I turned on IPv6 on at home and on the development network at work. Everything which does IPv6 autoconfigured itself, Windows PCs, Linux PCs, Macintoshes, even my damned iPhone autoconfigured an IPv6 address, and it all *works*. IPv4 only services work, and IPv6 services work. It's easy. Both "legacy" IPv4 is supported and works, and the new IPv6 works.
Oolite: Elite-like game. For Mac, Linux and Windows
Your post makes me salivate. That makes me scared :(
(If anyone wants to send me even a single IPv6 /64 network worth of pennies, please email me for contact information.)
Not exactly, but I have this chessboard, you see...
Sticking with IPv4 means constructing an ever more elaborate set of workarounds on top of each other.
Think of it this way: IPv4 creates jobs!
make sure you pay extra attention in the networking classes
I recently TA'ed a $Something and Networking class. We did IPv4, TCP/UDP, a bit of ARP. I gave pointers to out-of-scope practical stuff to my students (DNS, DHCP, RFCs @ IETF, ...).
I think we were quite justified in teaching this, because this is the technology the students will most likely be faced with---and because it teaches networking principles reasonably well.
(YMMV, FWIW, BLAH)
Has there been any chatter that indicates that the ISPs will be implementing ipv6 over ipv4 servers at their borders?
... in the unlikely event this wasn't meant to be a joke: IPv6 would provide sufficient addresses to provide each of the 7 billion people on earth 5 x 10^28 addresses.
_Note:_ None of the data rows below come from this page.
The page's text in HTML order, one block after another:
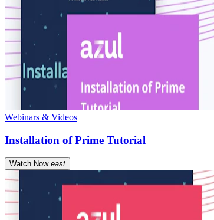
Webinars & Videos
Installation of Prime Tutorial
Watch Now east
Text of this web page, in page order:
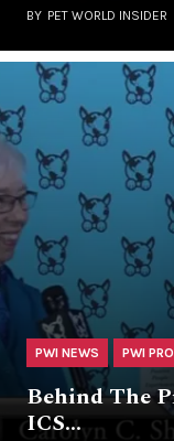
BY PET WORLD INSIDER
PWI NEWS PWI
Behind The
ICS…
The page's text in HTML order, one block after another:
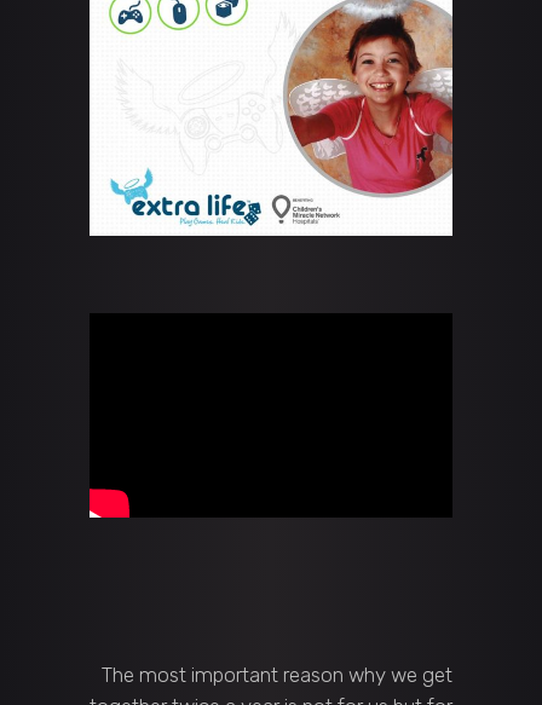
The most important reason why we get
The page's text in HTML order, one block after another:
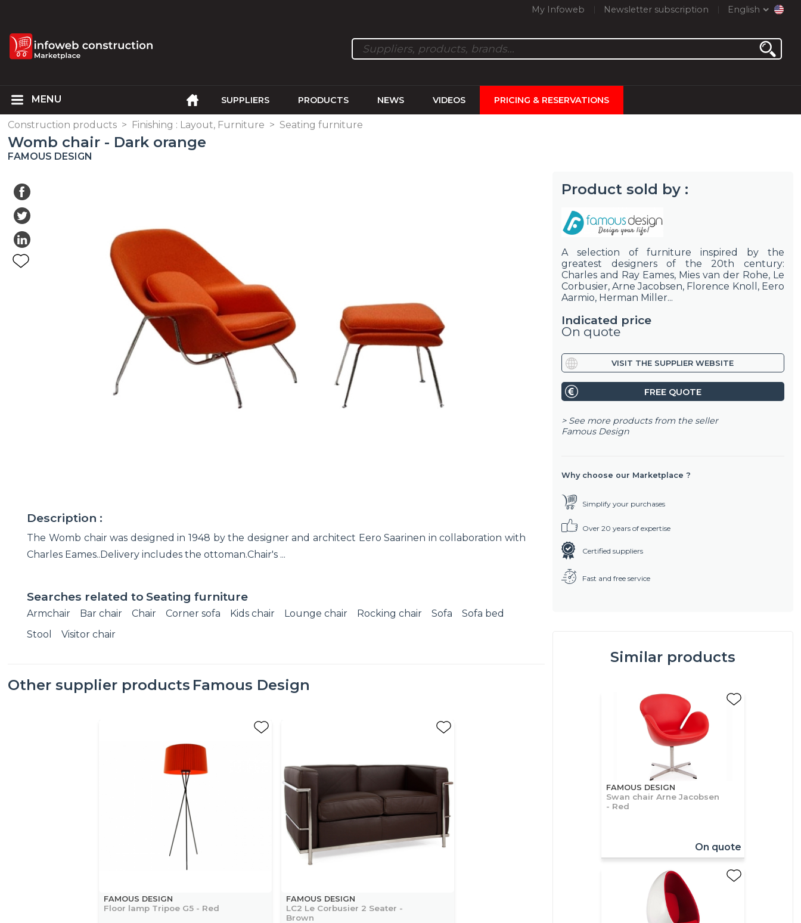
My Infoweb Newsletter subscription English
SUPPLIERS PRODUCTS NEWS VIDEOS PRICING & RESERVATIONS
Construction products > Finishing : Layout, Furniture > Seating furniture
Womb chair - Dark orange
FAMOUS DESIGN
Description :
The Womb chair was designed in 1948 by the designer and architect Eero Saarinen in collaboration with
Charles Eames..Delivery includes the ottoman.Chair's ...
Searches related to Seating furniture
Armchair Bar chair Chair Corner sofa Kids chair Lounge chair Rocking chair Sofa
Sofa bed
Stool
Visitor chair
Other supplier products Famous Design
FAMOUS DESIGN
Floor lamp Tripoe G5 - Red
FAMOUS DESIGN
LC2 Le Corbusier 2 Seater -
Brown
Product sold by :
A selection of furniture inspired by the
greatest designers of the 20th century:
Charles and Ray Eames, Mies van der Rohe, Le
Corbusier, Arne Jacobsen, Florence Knoll, Eero
Aarmio, Herman Miller...
Indicated price
On quote
VISIT THE SUPPLIER WEBSITE
FREE QUOTE
> See more products from the seller
Famous Design
Why choose our Marketplace ?
Simplify your purchases
Over 20 years of expertise
Certified suppliers
Fast and free service
Similar products
FAMOUS DESIGN
Swan chair Arne Jacobsen
- Red
On quote
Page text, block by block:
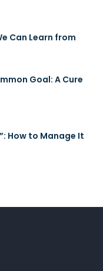
Can Learn from
Goal: A Cure
How to Manage It
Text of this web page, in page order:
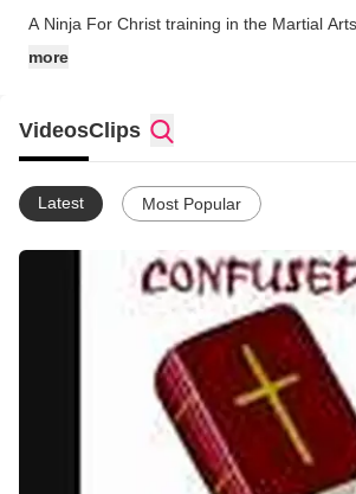
A Ninja For Christ training in the Martial
Feel free to subscribe and support
acount.
more
VideosClips
Latest Most Popular
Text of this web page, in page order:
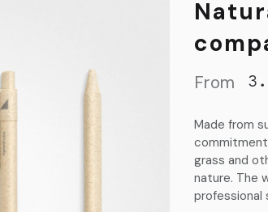
From
Made from
grass and
nature. The
professional
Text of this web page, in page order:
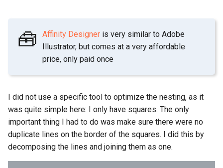
🧰 Affinity Designer is very similar to Adobe
Illustrator, but comes at a very affordable
price, only paid once
I did not use a specific tool to optimize the nesting, as it
was quite simple here: I only have squares. The only
important thing I had to do was make sure there were no
duplicate lines on the border of the squares. I did this by
decomposing the lines and joining them as one.
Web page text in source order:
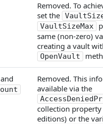
Removed. To
set the
VaultSizeMax
same (non-zero)
creating a vault
OpenVault
and
Removed. This
available via the
collection property
editions) or the
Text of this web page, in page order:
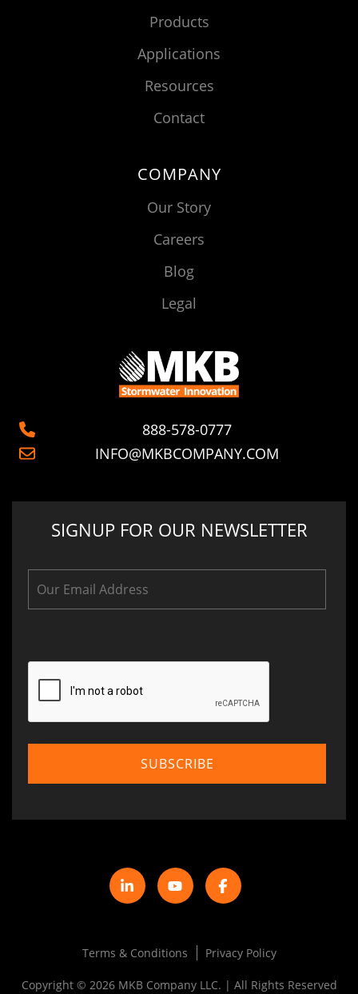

I've also heard it said that IPv6 would provide enough addresses to assign one to every atom in the observable universe (can't confirm that one, though).
So, to answer your first question: IPv6 addresses will be sufficient for pretty much forever.
This is a solved problem.
Why are people bitching about an issue that's been long addressed? I mean, there are a lot of reasons to complain about the way IPv6 was spec'd and implemented (why the hell did it take the IETF so fucking long to realize NAT64 was necessary??), but this certainly isn't one of them.
The D-Link DIR-615 has IPv6 support. I've been using it for IPv4 and IPv6 for almost a year. The current price on Amazon for the D-Link DIR-615 is $23.99.
I bought one at Office Depot for $50. It was the cheapest router they had.
A common shtick in third-rate science fiction is that when the crisis hits, the civilian government is busy pretending there's no problem, when the military heroes save the day. Like a lot of other people posting here, I'm not used to endorsing the military strong-arming anyone, but in this case, I'm relieved to see someone with some authority actually taking the problem seriously.
We've got about 58 days left before we run out of assignable IPv4 addresses. IPv6 has been ready-to-go for years, except for the ISPs, which are dragging their feet. Yes, I know about Comcast's beta testing -- I signed up to beta test dual-stacking over a year ago. They should have been rolling this out years ago, not running a tiny beta test at a glacial pace at the last moment.
I'm not sure how serious a problem suddenly running out of assignable IPv4 blocks will be for the global economy. It's certainly going to be a serious problem for IT. Continued expansion of the Internet, and services based upon it, depends upon IP addresses being available. A lot of us remember the comic overreaction to the Y2K problem -- in this case, there seems to be a comic underreaction.